Perelman School of Medicine at the University of Pennsylvania

Kahn Lab

Rotation Projects:

1. Signaling in cerebral cavernous malformation

Cerebral cavernous malformation (CCM) is a cerebral vascular disease that affects 200,000 individuals in the US.  It is both an inherited disease and an acquired disease, in both cases resulting from loss of the CCM protein complex in brain endothelial cells.  The lab has identified increased MEKK3-KLF2/4 signaling, ADAMTS5/versican, and other pathways as the basis for this disease.  Rotation projects are available to investigate how these and other signaling mechanisms contribute to CCM lesion formation using both mouse models and human patients.

2. Fluid shear forces in cardiovascular development and disease:  

An intrinsic aspect of the heart and vasculature is that their function is linked to physical forces associated with the movement of blood or lymph.  Fluid forces are believed to play central roles in the development of the heart, blood vessels and even lymphatic vessels, but the molecular and cellular pathways by which they do so have remained mysterious.  The lab is presently investigating a number of endothelial signaling pathways that are responsible for valve development and vascular development and remodeling in the blood and lymphatic systems.  These studies combine ex vivo flow chambers to study primary endothelial cells and mouse models to study vessel development and function in vivo.  Rotation projects are presently available to study the role of KLF2 signaling in response to fluid shear during valve development and novel links between hemodynamic forces and vascular diseases in the arterial and venous system.

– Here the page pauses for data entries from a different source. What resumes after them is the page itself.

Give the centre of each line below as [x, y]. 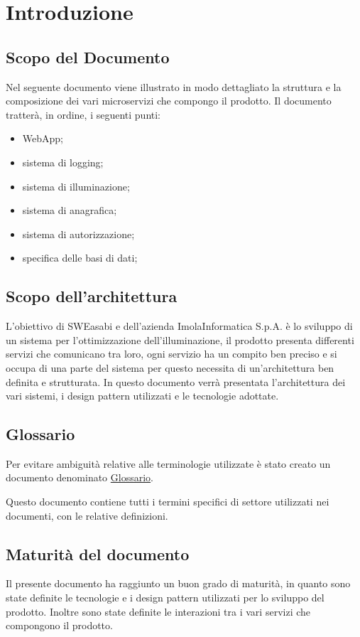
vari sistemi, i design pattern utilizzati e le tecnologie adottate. [142, 396]
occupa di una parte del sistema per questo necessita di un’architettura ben [170, 367]
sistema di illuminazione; [76, 186]
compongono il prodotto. [59, 625]
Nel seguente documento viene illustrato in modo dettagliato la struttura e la [174, 86]
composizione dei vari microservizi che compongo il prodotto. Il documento [169, 101]
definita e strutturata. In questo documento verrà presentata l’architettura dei [176, 381]
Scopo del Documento [88, 57]
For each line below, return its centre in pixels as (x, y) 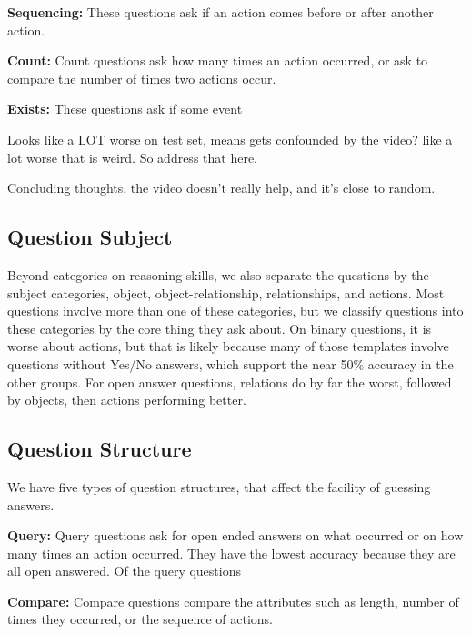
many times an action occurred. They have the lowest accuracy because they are (231, 553)
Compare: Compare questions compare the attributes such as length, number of (233, 601)
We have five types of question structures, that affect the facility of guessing (219, 486)
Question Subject (90, 237)
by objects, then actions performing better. (127, 400)
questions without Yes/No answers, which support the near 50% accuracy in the (230, 363)
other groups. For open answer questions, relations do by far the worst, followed (230, 382)
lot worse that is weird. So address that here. (133, 157)

3. Lymphatic vascular development and biology: 

Although largely forgotten for almost a century, the lymphatic vascular system is essential for many aspects of vertebrate life and a major player in many human diseases, including both cardiovascular disease and cancer. Our lab investigates a number of signaling pathways and cellular responses essential for lymphatic vascular development and function, including  a specialized platelet receptor (CLEC2) the mediates lympho-venous hemostasis at sites of connection between the lymphatic and blood vasculatures and specialized signaling pathways (VEGF-C/VEGFR3) by which lymphatic vessels grow.  Rotation projects are presently available in both of these areas and in the new area of organ-specific lymphatic function using mouse genetic models and endothelial cell studies ex vivo.

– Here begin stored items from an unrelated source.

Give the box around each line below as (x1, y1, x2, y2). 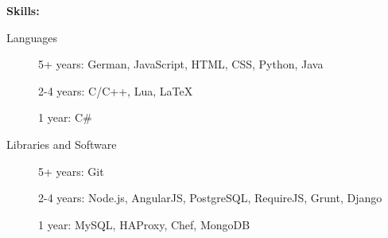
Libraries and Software (6, 135, 117, 152)
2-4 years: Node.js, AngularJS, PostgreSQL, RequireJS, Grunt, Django (38, 189, 382, 206)
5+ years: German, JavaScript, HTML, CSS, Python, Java (38, 56, 324, 72)
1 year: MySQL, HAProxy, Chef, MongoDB (38, 216, 250, 232)
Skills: (6, 2, 40, 18)
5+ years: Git (38, 162, 104, 179)
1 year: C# (38, 109, 92, 126)
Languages (6, 29, 58, 45)

4. Vascular signaling in hematopoiesis and hemostasis:   

Although blood cells are produced in the bone marrow after birth, prior to birth blood cell production takes place in several sites, including the yolk sac, arterial vasculature, and fetal liver.   Our lab has identified unexpected roles for VEGF-C and other endothelial signaling pathways in embryonic hematopoiesis.  We have also identified novel roles for endothelial cells in regulating hemostasis in vivo. Rotation projects are available to investigate how VEGF-C and other pathways control embryonic hematopoiesis, and the endothelium provides spatial and temporal regulation of hemostasis.